Abstract
We performed the first population-based clinical and molecular genetic study of Leber hereditary optic neuropathy (LHON) in a population of 2,173,800 individuals in the North East of England. We identified 16 genealogically unrelated families who harbor one of the three primary mitochondrial DNA (mtDNA) mutations that cause LHON. Two of these families were found to be linked genetically to a common maternal founder. A de novo mtDNA mutation (G3460A) was identified in one family. The minimum point prevalence of visual failure due to LHON within this population was 3.22 per 100,000 (95% CI 2.47–3.97 per 100,000), and the minimum point prevalence for mtDNA LHON mutations was 11.82 per 100,000 (95% CI 10.38–13.27 per 100,000). These results indicate that LHON is not rare but has a population prevalence similar to autosomally inherited neurological disorders. The majority of individuals harbored only mutant mtDNA (homoplasmy), but heteroplasmy was detected in ∼12% of individuals. Overall, however, ∼33% of families with LHON had at least one heteroplasmic individual. The high incidence of heteroplasmy in pedigrees with LHON raises the possibility that a closely related maternal relative of an index case may not harbor the mtDNA mutation, highlighting the importance of molecular genetic testing for each maternal family member seeking advice about their risks of visual failure.
Introduction
Leber hereditary optic neuropathy (LHON [MIM 535000]) characteristically presents with subacute, painless bilateral visual failure in young adults, and it results from the focal degeneration of the retinal ganglion cell layer and optic nerve (Leber 1871; Seedorff 1985). More than 95% of individuals with LHON harbor one of three mtDNA “primary” point mutations, all of which affect genes encoding complex I subunits of the respiratory chain (Mackey et al. 1996). The G11778A mutation results in an arginine-to-histidine substitution at amino acid position 340 (R340H) of the ND4 subunit (Wallace et al. 1988); the G3460A mutation causes an A52T substitution in the ND1 subunit (Howell et al. 1991; Huoponen et al. 1991); and the T14484C mutation causes a M64V substitution in the ND6 subunit (Johns et al. 1992a; Mackey and Howell 1992). Other mtDNA mutations are thought to cause LHON, but these appear to be relatively rare within the population (Man et al. 2002). The most striking feature of LHON is the marked incomplete penetrance and sex-specific bias of this mitochondrial disorder. Only ∼50% of the males and ∼10% of the females who harbor one of these mutations actually develop the optic neuropathy (Harding et al. 1995; Riordan-Eva et al. 1995). This pattern clearly indicates that other genetic and/or environmental factors must be important in modulating the phenotypic expression of LHON (Howell 1999).

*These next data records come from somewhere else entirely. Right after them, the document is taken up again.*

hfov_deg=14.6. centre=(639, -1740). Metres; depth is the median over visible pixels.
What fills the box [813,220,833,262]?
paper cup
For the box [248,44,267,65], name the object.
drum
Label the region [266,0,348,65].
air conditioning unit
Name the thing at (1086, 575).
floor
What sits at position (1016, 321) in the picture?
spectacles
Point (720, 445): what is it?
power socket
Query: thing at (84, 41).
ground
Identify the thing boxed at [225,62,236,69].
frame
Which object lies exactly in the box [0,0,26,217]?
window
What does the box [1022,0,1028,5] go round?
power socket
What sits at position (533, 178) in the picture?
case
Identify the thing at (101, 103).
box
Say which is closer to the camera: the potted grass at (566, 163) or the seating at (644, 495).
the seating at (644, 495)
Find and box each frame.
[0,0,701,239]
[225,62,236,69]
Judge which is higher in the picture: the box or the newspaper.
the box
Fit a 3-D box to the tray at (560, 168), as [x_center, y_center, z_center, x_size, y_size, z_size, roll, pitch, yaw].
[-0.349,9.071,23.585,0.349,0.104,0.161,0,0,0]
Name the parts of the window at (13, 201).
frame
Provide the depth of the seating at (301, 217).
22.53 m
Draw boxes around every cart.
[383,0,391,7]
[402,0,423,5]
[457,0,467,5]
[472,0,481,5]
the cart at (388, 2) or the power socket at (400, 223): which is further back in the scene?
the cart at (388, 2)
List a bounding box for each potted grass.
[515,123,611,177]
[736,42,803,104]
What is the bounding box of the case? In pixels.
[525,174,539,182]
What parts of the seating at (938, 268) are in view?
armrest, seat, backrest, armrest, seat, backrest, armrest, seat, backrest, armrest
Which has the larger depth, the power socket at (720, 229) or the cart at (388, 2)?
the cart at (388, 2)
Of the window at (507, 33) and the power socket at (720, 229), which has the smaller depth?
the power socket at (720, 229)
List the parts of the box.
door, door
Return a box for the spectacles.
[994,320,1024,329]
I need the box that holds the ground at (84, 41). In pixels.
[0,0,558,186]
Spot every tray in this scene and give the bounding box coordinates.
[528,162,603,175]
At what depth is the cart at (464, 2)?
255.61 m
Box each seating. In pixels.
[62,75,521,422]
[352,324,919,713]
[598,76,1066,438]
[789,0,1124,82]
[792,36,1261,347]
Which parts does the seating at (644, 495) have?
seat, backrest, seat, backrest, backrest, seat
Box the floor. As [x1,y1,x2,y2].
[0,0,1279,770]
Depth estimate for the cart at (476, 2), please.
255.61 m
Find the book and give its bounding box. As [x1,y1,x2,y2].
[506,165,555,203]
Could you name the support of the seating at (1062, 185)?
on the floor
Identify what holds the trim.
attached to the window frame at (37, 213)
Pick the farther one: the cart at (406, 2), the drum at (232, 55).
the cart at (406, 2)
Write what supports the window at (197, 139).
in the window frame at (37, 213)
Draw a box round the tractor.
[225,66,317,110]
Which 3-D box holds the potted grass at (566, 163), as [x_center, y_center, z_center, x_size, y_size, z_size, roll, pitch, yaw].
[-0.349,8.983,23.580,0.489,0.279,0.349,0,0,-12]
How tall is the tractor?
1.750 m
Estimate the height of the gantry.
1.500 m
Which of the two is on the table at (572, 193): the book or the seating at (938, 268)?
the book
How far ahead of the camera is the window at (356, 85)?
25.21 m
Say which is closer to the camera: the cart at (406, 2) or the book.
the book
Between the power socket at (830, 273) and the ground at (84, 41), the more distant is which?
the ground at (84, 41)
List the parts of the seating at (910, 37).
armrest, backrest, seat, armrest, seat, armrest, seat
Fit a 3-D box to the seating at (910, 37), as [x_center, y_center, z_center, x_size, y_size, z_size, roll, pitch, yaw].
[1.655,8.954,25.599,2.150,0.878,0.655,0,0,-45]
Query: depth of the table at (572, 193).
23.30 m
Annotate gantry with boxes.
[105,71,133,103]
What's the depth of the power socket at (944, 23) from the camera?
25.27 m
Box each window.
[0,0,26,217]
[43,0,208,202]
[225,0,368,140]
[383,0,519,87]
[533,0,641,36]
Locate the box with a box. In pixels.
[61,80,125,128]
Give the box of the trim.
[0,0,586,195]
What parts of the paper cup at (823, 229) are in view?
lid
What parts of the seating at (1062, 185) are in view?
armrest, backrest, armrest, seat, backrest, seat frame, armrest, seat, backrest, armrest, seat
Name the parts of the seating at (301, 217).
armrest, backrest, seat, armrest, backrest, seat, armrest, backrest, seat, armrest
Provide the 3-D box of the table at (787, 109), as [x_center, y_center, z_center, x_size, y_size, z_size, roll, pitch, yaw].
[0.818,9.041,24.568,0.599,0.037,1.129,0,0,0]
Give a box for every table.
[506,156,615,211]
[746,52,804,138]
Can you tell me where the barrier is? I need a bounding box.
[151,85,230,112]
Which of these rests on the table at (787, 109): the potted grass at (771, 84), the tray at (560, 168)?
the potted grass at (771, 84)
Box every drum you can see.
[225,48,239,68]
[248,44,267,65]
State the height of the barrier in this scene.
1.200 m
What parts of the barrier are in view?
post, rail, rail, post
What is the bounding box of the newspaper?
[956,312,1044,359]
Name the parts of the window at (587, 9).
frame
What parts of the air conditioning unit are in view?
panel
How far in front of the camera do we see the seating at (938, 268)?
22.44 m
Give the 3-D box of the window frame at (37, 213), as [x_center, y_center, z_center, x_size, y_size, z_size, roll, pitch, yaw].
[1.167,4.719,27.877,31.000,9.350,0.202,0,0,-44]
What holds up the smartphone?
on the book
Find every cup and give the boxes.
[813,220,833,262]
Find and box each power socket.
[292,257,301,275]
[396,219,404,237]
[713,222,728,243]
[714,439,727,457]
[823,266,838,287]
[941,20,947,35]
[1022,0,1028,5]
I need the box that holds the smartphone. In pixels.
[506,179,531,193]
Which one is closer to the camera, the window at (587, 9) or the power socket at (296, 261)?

The three primary pathogenic mutations were all identified more than a decade ago. Although the clinical features of LHON have been described in several case series, there are no well-established prevalence figures for genetically confirmed cases in the general population (Man et al. 2002). Many of the previous molecular studies of large cohorts of patients with LHON were performed in tertiary referral centers with a special interest in mitochondrial disorders. Patients came from wide and overlapping geographical areas and were referred by a large number of clinicians. The complex referral patterns and the lack of patient follow-up confounded any attempt to derive robust prevalence figures for LHON. It is also possible that the methods of case ascertainment influenced the observed frequency of mtDNA heteroplasmy in these LHON cohorts. To address these problems, we performed a rigorous population-based clinical and molecular study of LHON in a defined geographical region, the North East of England.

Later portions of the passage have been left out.